III The Heartbeat, p. 684
Objectives:
1. Describe the events of an action potential in cardiac muscle and explain the
importance of calcium ions to the contractile process.
2. Discuss the differences between nodal cells and conducting cells, and describe the
components and functions of the conducting system of the heart.
3. Identify the electrical events associated with a normal electrocardiogram.
4. Explain the events of the cardiac cycle, including atrial and ventricular systole
and diastole, and relate the heart sounds to specific events in the cycle.
Cardiac Physiology, p. 684
Figure 20-11
 In a single contraction or heartbeat, the entire heart contracts in series: first the
atria, then the ventricles.

Two types of cardiac muscle cells are involved in the heartbeat:
1. the conducting system:
- controls and coordinates the heartbeat
2. the contractile cells:
- produce contractions

The cardiac cycle begins with an action potential at the SA node, which is
transmitted through the conducting system. This produces action potentials in the
cardiac muscle cells (contractile cells) which cause the contraction.

The electrical events in the cardiac cycle can be recorded on an electrocardiogram
(ECG).
The Conducting System, p. 684
Figure 20-12
 Cardiac muscle tissue contracts automatically (automaticity). A system of
specialized cardiac muscle cells (the conducting system) initiates and distributes
the electrical impulses that stimulate contraction.

The conducting system includes:
- the sinoatrial (SA) node
- the atrioventricular (AV) node
- conducting cells

Conducting cells interconnect the SA and AV nodes and distribute the contractile
stimulus through the heart. In the atria, conducting cells are found in internodal
pathways that distribute the impulse to atrial cells and the AV node. Ventricular
conducting cells are found in the AV bundle, bundle branches and Purkinje fibers.

Conducting cells of the SA and AV nodes cannot maintain a stable resting
potential; after repolarization they gradually drift toward threshold (prepotential
or pacemaker potential). The SA node depolarizes first, establishing a heart rate of
about 80-100 beats per minute. Normal heart rate is slowed by parasympathetic
stimulation. The AV node generates 40-60 action potentials per minute
Figure 20-13
- Impulse Conduction Through the Heart
1. The Sinoatrial (SA) Node
- in posterior wall of right atrium
- contains pacemaker cells
- connected to AV node by internodal pathways
- begins atrial activation (Step 1)
2. The Atrioventricular (AV) Node
- in floor of right atrium
- receives impulse from SA node (Step 2)
- delays impulse (Step 3)
- atrial contraction begins
3. The AV Bundle
- in the septum
- carries impulse to left and right bundle branches:
- which conduct to Purkinje fibers (Step 4)
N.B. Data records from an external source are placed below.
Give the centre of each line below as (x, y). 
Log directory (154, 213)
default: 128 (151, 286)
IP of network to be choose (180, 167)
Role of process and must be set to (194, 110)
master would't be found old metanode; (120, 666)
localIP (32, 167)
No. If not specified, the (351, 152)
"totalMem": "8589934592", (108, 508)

- and to the moderator band:
- which conducts to papillary muscles
4. The Purkinje Fibers
- distribute impulse through ventricles (Step 5)
- atrial contraction is completed
- ventricular contraction begins

Abnormal pacemaker function changes the heart rate:
- bradycardia is an abnormally slow heart rate.
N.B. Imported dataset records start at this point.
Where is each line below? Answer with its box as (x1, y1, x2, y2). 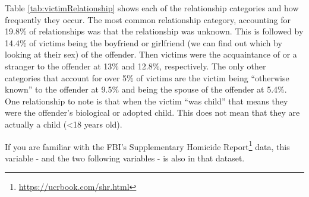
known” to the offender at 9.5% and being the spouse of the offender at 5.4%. (5, 83, 287, 96)
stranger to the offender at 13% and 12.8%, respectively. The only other (5, 59, 266, 72)
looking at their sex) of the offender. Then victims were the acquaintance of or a (5, 48, 297, 61)
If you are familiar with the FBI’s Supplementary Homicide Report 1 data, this (5, 138, 290, 152)
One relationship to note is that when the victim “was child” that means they (5, 94, 288, 107)
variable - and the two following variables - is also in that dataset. (5, 151, 245, 164)
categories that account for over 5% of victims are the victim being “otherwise (5, 71, 289, 84)
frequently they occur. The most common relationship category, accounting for (5, 13, 291, 26)
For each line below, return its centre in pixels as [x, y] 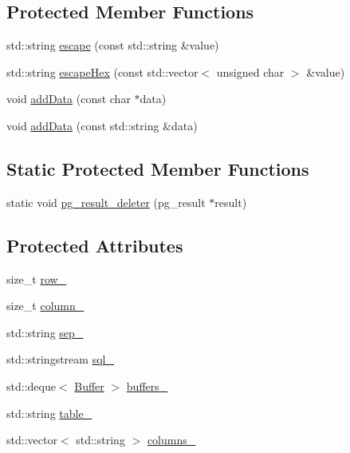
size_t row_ [37, 278]
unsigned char [250, 72]
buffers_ [147, 385]
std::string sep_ [45, 332]
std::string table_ [49, 413]
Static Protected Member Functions [158, 168]
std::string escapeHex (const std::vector [102, 72]
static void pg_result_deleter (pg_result [106, 202]

- tachycardia is an abnormally fast heart rate.

If an abnormal conducting cell or ventricular muscle cell begins generating a high
rate of action potentials, they can override the SA and AV nodes and bypass the
conducting system, disrupting ventricular contractions. The origin of these
abnormal impulses is called an ectopic pacemaker.
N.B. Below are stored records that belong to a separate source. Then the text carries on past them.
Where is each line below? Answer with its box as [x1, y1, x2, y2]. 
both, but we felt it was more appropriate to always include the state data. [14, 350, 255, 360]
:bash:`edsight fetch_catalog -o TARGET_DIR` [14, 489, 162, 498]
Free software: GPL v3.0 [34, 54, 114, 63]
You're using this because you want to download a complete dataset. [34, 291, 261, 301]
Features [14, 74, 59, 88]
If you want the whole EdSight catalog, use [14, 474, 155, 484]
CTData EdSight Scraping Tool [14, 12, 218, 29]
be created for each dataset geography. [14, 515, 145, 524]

The Electrocardiogram, p. 687
Figure 20-14a
 The electrocardiogram (ECG or EKG) is a recording of electrical events in the
heart, obtained by placing electrodes at specific locations on the body. Abnormal
ECG patterns are used to diagnose damage to specific nodal, conducting and
contractile components of the heart.

The basic features of an ECG include:
1. The P wave: A small wave produced when the atria depolarize.
2. The QRS complex: A complex signal produced when the ventricles
depolarize. The ventricles begin contracting just after the peak of the R
wave.
3. The T wave: A small wave produced when the ventricles repolarize.

The time intervals between waves are also important. Time intervals commonly
used in clinical diagnosis include:
1. P-R interval: The time from the start of atrial depolarization to the start of
the QRS complex.
2. Q-T interval: The time from ventricular depolarization to ventricular
repolarization.

Abnormal patterns of cardiac electrical activity are called cardiac arrhythmias.
Key


The heart rate is normally established by cells of the SA node, but that rate can be
modified by autonomic activity, hormones and other factors.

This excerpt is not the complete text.